======== Exercise material

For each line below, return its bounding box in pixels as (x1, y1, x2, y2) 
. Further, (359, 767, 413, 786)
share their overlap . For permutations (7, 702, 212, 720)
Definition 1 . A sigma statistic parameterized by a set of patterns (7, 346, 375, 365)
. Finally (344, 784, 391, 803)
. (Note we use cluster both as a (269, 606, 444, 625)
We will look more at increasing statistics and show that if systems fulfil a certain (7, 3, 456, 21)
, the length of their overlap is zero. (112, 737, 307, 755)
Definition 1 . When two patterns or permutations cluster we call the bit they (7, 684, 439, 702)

================
======== Exercise material

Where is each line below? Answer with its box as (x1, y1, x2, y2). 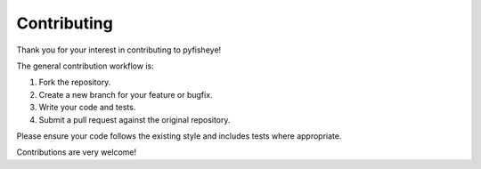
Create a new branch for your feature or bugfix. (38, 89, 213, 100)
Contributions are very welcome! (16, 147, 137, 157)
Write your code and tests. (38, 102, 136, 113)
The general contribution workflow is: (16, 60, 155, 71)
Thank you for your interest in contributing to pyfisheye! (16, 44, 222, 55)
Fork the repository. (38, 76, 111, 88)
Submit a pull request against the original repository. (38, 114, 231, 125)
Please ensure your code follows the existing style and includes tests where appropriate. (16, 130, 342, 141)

================
======== Exercise material

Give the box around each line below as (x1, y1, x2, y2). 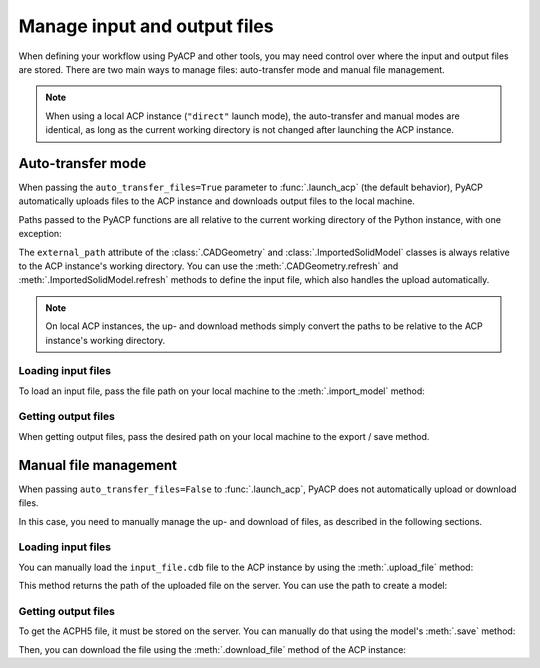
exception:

================

Report all lines of the data above that include the string "overlap".

share their overlap . For permutations (7, 702, 212, 720)
, the length of their overlap is zero. (112, 737, 307, 755)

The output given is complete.